股関節痛が発生した場合.以下の方法で対処することができます。
1.できるだけ早く活動量を減らし.階段の上り下り.昇降.しゃがむ.体重をかける.激しい運動は避ける。
2.非ステロイド性抗炎症薬や鎮痛薬の適切な内服や外用は.症状の緩和に非常に有効である。
3ですが.外傷や股関節周辺の皮膚温度の上昇.歩けない・立てないに至る痛みが突然発生した場合.このタイミングで早めに医療機関を受診することをお勧めします。
股関節の痛みを和らげるには安静が有効という患者さんが多いので.常に安静にして動かないようにするということでしょうか。
いいえ。

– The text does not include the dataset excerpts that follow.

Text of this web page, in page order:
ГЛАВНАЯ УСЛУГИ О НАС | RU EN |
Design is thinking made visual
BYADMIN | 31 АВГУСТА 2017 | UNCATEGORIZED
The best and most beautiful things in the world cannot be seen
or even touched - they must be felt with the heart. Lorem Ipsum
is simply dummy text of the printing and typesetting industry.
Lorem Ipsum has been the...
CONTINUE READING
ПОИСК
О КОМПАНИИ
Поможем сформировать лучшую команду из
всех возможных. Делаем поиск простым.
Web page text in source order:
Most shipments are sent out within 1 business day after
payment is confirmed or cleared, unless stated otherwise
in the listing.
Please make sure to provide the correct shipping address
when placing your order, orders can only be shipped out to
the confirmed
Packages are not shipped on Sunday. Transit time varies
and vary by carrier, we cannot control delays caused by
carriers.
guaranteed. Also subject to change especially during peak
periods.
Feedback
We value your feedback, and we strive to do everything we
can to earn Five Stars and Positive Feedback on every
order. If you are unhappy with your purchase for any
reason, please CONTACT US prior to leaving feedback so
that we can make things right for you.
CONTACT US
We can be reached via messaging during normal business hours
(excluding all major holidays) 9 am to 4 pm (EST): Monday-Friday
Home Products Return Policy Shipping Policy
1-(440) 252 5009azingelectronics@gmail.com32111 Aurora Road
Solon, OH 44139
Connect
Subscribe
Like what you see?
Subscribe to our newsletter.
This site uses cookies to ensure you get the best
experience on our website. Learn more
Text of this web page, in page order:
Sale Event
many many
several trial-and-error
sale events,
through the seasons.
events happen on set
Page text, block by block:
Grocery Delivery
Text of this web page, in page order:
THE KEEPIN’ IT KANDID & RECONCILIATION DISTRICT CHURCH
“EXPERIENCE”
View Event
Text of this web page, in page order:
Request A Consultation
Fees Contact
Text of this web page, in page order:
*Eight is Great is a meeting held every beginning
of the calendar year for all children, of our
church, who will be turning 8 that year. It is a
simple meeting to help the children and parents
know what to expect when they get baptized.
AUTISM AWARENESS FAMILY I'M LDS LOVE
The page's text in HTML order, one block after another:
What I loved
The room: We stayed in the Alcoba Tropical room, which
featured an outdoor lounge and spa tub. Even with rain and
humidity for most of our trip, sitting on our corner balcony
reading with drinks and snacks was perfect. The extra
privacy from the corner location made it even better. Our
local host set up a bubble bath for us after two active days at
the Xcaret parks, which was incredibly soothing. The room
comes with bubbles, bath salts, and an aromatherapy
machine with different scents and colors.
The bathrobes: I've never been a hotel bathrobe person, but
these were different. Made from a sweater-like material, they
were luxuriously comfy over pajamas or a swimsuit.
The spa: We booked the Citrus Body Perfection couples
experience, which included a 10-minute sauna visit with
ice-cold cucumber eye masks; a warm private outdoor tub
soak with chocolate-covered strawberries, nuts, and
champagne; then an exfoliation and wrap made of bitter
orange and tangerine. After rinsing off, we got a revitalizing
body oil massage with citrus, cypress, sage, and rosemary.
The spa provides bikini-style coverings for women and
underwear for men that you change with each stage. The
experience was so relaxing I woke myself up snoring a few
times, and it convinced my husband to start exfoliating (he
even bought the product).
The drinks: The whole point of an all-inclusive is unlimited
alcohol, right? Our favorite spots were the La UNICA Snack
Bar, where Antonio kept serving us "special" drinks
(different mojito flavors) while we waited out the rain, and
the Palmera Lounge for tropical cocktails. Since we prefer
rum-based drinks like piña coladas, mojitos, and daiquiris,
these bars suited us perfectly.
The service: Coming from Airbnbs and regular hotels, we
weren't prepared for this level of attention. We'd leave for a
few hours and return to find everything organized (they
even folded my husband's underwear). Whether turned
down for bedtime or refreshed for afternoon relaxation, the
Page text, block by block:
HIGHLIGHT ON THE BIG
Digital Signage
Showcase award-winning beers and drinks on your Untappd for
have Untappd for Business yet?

軽度から中等度の股関節痛の場合.十分な休養に基づいた適切な筋肉運動により.股関節の安定性を強化し.症状を緩和することができます。
股関節に最も重要なのは.大臀筋の筋力トレーニングです。 中臀筋は.主に股関節の外側にあり.股関節の安定性を保つために最も重要な筋肉です。

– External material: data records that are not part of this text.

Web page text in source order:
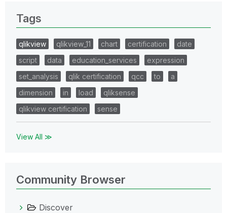
Tags
qlikview qlikview_11 chart certification
date
script
data education_services
expression
set_analysis
qlik certification qcc to
a
dimension
in load
qliksense
qlikview certification
sense
View All ≫
Community Browser
Discover
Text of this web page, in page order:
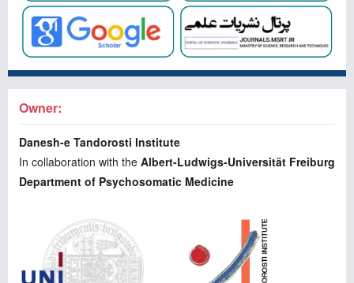
Owner:
Danesh-e Tandorosti Institute
In collaboration with the Albert-Ludwigs-Universität Freiburg
Department of Psychosomatic Medicine
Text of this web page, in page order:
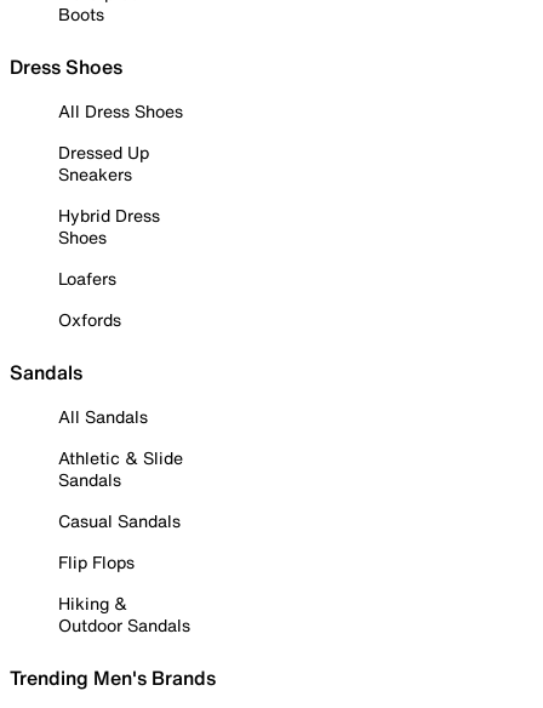
Boots
Dress Shoes
All Dress Shoes
Dressed Up
Sneakers
Hybrid Dress
Shoes
Loafers
Oxfords
Sandals
All Sandals
Athletic & Slide
Sandals
Casual Sandals
Flip Flops
Hiking &
Outdoor Sandals
Trending Men's Brands
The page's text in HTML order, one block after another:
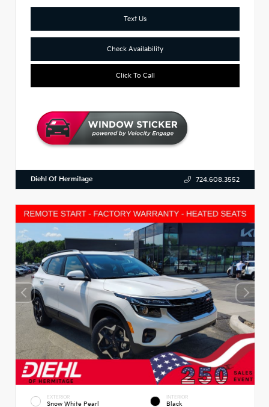
Text Us
Check Availability
Click To Call
Diehl Of Hermitage 724.608.3552
EXTERIOR
Snow White Pearl
INTERIOR
Black
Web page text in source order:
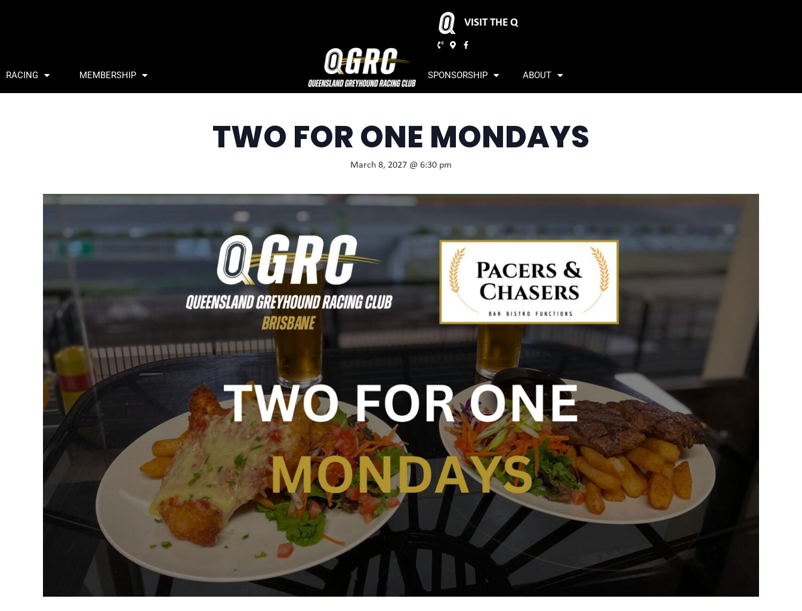
RACING MEMBERSHIP
VISIT THE Q
SPONSORSHIP ABOUT
TWO FOR ONE MONDAYS
March 8, 2027 @ 6:30 pm

中殿筋のエクササイズはとても簡単で.立ったままでも寝たままでもできます:1.
1.股関節外転:正常側の脚を一人で立ち(横向きに寝ると45°曲がる).痛い側の脚をまっすぐにし.つま先を内側に倒し45°で外側に伸ばし.10秒間主張してからゆっくりと倒し.5~10秒間休むのを1回.集団で10回行う。
ヒップアブダクション(立位)
ヒップアブダクション(横向きに寝た状態)
2.ホタテのアクション:あなたの側に横たわって.下に正常な側の脚は.45°.痛み側の脚曲げ膝外転45°.一緒に足を維持しながら.10秒を主張し.ゆっくりと置く.一度に5〜10秒.グループの10回を休んでいる。
ホタテの動き(横向き寝)
運動は朝昼晩の1日3回に分けて.1回につき1~2セット行い.運動の進行に応じて1日の運動回数や時間を適切に増やすことができます。
上記の方法は.症状の軽い患者さんにはより現実的な方法ですが.1ヶ月間運動を続けても改善されない場合は.早めに医療機関を受診することをおすすめします。
ここまでの股関節痛.急いで病院へ! 股関節の痛みは安静にして我慢するのが当たり前で.病院に行くのを嫌がる患者さんも多いのですが.実は病気が治らないのではなく.病気が重なることで最適な治療時期を逃し.治療成績が芳しくないのです。
そこで.「良い医療は未病を治す」を提唱し.以下のような症状がある場合は.病院へ行くことを検討することを提案しています。
1.痛みが再発する 太ももの付け根の痛みが.たくさん動くとひどくなり.休むと少し楽になり.また動くとひどくなる.といった具合に.通常の生活や仕事にも影響が出始めると思います。
2.スポーツやレジャー.生活の中での転倒や衝突などのケガで股関節を傷つけ.股関節の痛みや動きの制限などの症状が出ること。
3. 歩行困難.高床式ができない.しゃがめない.座ったり立ったりするのに不快感がある。
4.片側の股関節の筋肉の萎縮が認められ.両側の股関節の大きさが同じでない。
5.股関節周囲の腫脹が著しく.1~2週間安静にしていても軽快しないこと。
6.股関節周辺の皮膚温が上昇し.全身の発熱を伴う。
このような症状がある場合.手術が必要なのでしょうか?
初期であれば.医師の指導のもと.薬物療法.理学療法.リハビリ体操などの保存的治療により.8割の患者さんが軽快.完治しますのでご安心ください。
保存療法が3ヶ月程度で効果がなく.生活や仕事に大きな影響を与える患者さんには.その時になって初めて医師が手術を勧めることになります。